>>>

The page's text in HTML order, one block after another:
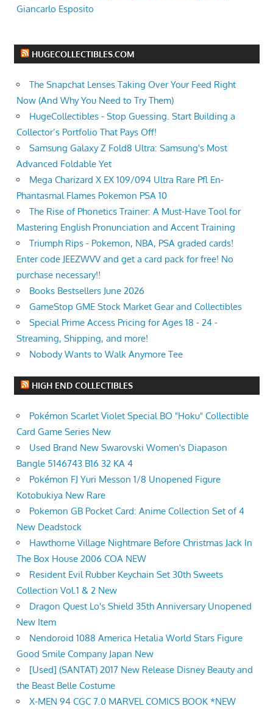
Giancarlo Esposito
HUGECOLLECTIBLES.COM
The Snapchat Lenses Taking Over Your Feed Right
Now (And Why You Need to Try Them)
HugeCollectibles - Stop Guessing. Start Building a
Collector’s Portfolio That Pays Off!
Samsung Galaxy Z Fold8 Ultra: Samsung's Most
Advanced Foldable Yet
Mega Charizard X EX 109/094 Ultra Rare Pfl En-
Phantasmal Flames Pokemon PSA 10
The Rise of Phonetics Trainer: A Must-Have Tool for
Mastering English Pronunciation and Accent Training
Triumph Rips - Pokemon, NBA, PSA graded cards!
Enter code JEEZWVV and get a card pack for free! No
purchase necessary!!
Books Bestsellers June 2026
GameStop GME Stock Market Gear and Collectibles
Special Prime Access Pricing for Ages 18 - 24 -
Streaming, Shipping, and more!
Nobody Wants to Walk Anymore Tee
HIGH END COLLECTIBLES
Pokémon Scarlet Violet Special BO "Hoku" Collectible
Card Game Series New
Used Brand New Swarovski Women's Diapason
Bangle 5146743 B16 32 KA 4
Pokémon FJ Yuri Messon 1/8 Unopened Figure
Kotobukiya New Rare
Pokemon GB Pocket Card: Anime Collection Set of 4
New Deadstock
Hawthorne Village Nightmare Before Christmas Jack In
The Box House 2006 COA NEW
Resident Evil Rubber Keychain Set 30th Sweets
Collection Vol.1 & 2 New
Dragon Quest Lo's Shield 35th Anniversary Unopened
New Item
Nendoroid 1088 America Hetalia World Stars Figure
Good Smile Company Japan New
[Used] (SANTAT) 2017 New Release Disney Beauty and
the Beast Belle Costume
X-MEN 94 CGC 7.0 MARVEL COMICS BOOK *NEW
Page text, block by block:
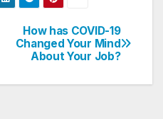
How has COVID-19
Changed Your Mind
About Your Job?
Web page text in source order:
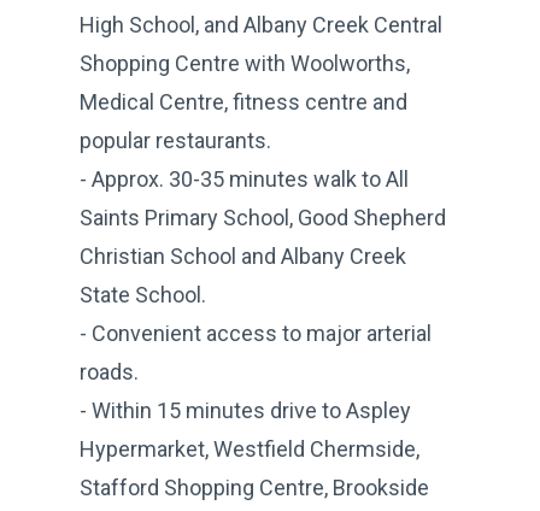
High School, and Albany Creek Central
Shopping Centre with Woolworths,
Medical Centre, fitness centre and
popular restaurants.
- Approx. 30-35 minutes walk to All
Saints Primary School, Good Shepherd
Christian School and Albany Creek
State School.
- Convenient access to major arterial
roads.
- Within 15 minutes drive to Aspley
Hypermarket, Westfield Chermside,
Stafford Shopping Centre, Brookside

<<<
>>>

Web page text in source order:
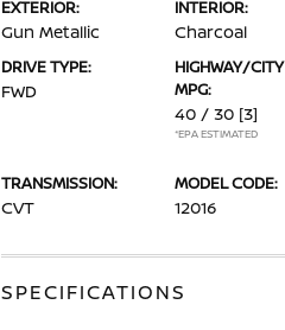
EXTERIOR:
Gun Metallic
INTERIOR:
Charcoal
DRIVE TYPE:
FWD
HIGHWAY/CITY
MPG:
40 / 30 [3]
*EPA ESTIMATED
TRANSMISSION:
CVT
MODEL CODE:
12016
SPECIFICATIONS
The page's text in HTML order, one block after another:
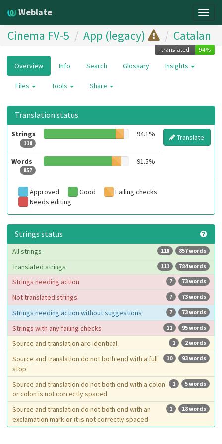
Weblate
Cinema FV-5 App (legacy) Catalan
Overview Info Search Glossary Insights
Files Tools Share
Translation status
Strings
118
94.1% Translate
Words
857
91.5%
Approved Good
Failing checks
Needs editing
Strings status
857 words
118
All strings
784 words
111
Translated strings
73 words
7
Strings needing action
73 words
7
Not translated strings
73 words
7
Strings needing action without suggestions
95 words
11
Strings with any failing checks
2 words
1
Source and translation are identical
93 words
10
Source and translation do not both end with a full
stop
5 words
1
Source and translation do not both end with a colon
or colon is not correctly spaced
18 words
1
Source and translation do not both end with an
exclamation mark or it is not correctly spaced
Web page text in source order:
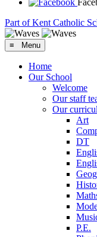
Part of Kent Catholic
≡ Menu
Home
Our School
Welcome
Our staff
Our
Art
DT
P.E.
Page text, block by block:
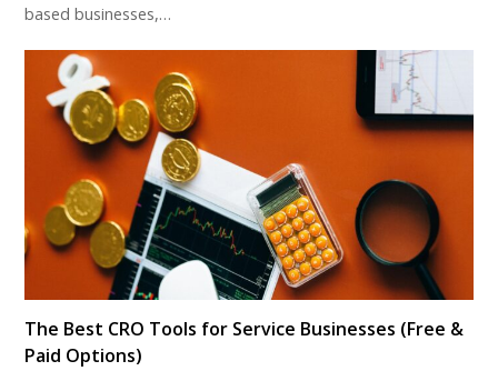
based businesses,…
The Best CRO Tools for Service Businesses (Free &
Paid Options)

<<<

Your task => Using the data above, return each line that includes the word "minutes".

Exercise response =>
- Approx. 30-35 minutes walk to All
- Within 15 minutes drive to Aspley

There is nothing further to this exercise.